__WHAT IS NEEDED__:
Before you return the entries below, strip out the pictures and keep all else exact.

__DATA FOR THIS TASK__:
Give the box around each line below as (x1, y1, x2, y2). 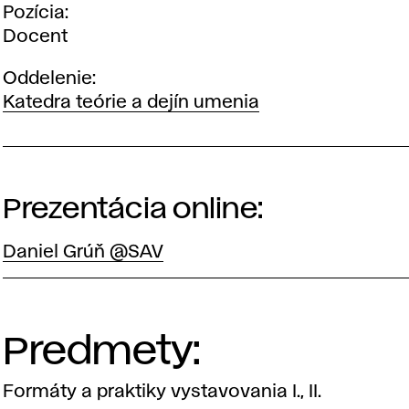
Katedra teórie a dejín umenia (3, 94, 260, 110)
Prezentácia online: (3, 195, 264, 223)
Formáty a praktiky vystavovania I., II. (3, 383, 322, 400)
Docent (3, 28, 68, 45)
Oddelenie (3, 70, 93, 87)
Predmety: (3, 333, 202, 371)
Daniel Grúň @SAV (3, 243, 164, 260)
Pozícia (3, 5, 66, 21)
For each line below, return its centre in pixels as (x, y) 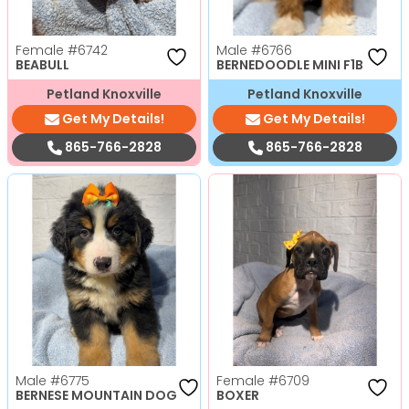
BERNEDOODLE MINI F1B (290, 64)
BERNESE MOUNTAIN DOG (96, 395)
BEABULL (42, 64)
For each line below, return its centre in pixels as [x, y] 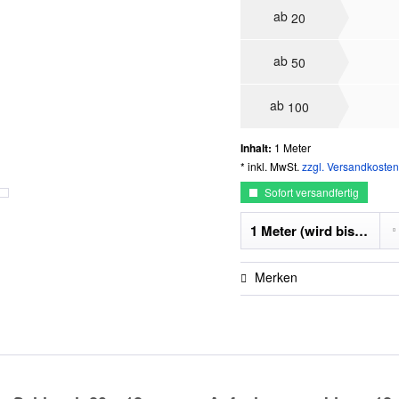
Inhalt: [258, 147]
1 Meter [293, 147]
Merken [277, 277]
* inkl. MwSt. [272, 166]
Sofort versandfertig [311, 191]
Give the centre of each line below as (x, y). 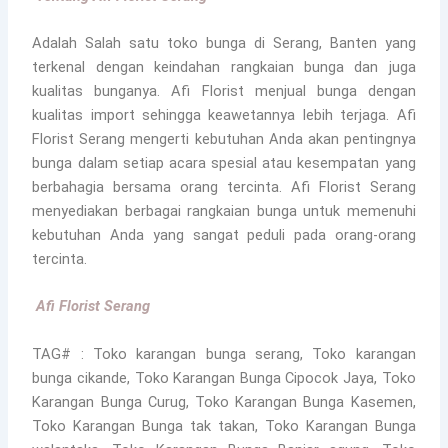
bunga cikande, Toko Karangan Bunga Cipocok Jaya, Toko (224, 377)
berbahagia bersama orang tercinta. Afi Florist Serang (224, 186)
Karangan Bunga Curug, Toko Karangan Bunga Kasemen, (224, 401)
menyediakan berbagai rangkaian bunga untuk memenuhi (224, 210)
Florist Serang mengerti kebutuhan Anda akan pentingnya (224, 138)
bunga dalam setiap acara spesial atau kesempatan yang (224, 162)
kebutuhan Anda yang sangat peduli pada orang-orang (224, 234)
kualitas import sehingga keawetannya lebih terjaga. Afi (224, 114)
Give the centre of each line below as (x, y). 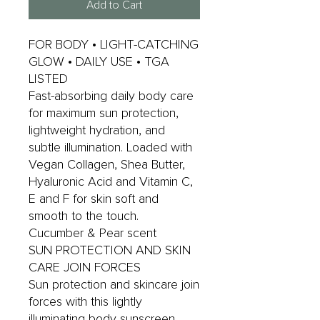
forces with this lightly (85, 302)
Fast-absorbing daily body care (111, 96)
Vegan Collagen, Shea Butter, (107, 165)
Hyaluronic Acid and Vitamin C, (111, 182)
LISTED (48, 79)
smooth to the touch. (84, 216)
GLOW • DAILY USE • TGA (99, 62)
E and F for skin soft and (94, 199)

__SOLUTION__:
Give the box around each line below as (x1, y1, x2, y2). 
Katedra teórie a dejín umenia (3, 94, 260, 110)
Prezentácia online: (3, 195, 264, 223)
Formáty a praktiky vystavovania I., II. (3, 383, 322, 400)
Docent (3, 28, 68, 45)
Oddelenie (3, 70, 93, 87)
Predmety: (3, 333, 202, 371)
Daniel Grúň @SAV (3, 243, 164, 260)
Pozícia (3, 5, 66, 21)
For each line below, return its centre in pixels as (x, y) 
BERNEDOODLE MINI F1B (290, 64)
BERNESE MOUNTAIN DOG (96, 395)
BEABULL (42, 64)
For each line below, return its centre in pixels as [x, y] 
Inhalt: [258, 147]
1 Meter [293, 147]
Merken [277, 277]
* inkl. MwSt. [272, 166]
Sofort versandfertig [311, 191]
Give the centre of each line below as (x, y). 
bunga cikande, Toko Karangan Bunga Cipocok Jaya, Toko (224, 377)
berbahagia bersama orang tercinta. Afi Florist Serang (224, 186)
Karangan Bunga Curug, Toko Karangan Bunga Kasemen, (224, 401)
menyediakan berbagai rangkaian bunga untuk memenuhi (224, 210)
Florist Serang mengerti kebutuhan Anda akan pentingnya (224, 138)
bunga dalam setiap acara spesial atau kesempatan yang (224, 162)
kebutuhan Anda yang sangat peduli pada orang-orang (224, 234)
kualitas import sehingga keawetannya lebih terjaga. Afi (224, 114)
Give the centre of each line below as (x, y). 
forces with this lightly (85, 302)
Fast-absorbing daily body care (111, 96)
Vegan Collagen, Shea Butter, (107, 165)
Hyaluronic Acid and Vitamin C, (111, 182)
LISTED (48, 79)
smooth to the touch. (84, 216)
GLOW • DAILY USE • TGA (99, 62)
E and F for skin soft and (94, 199)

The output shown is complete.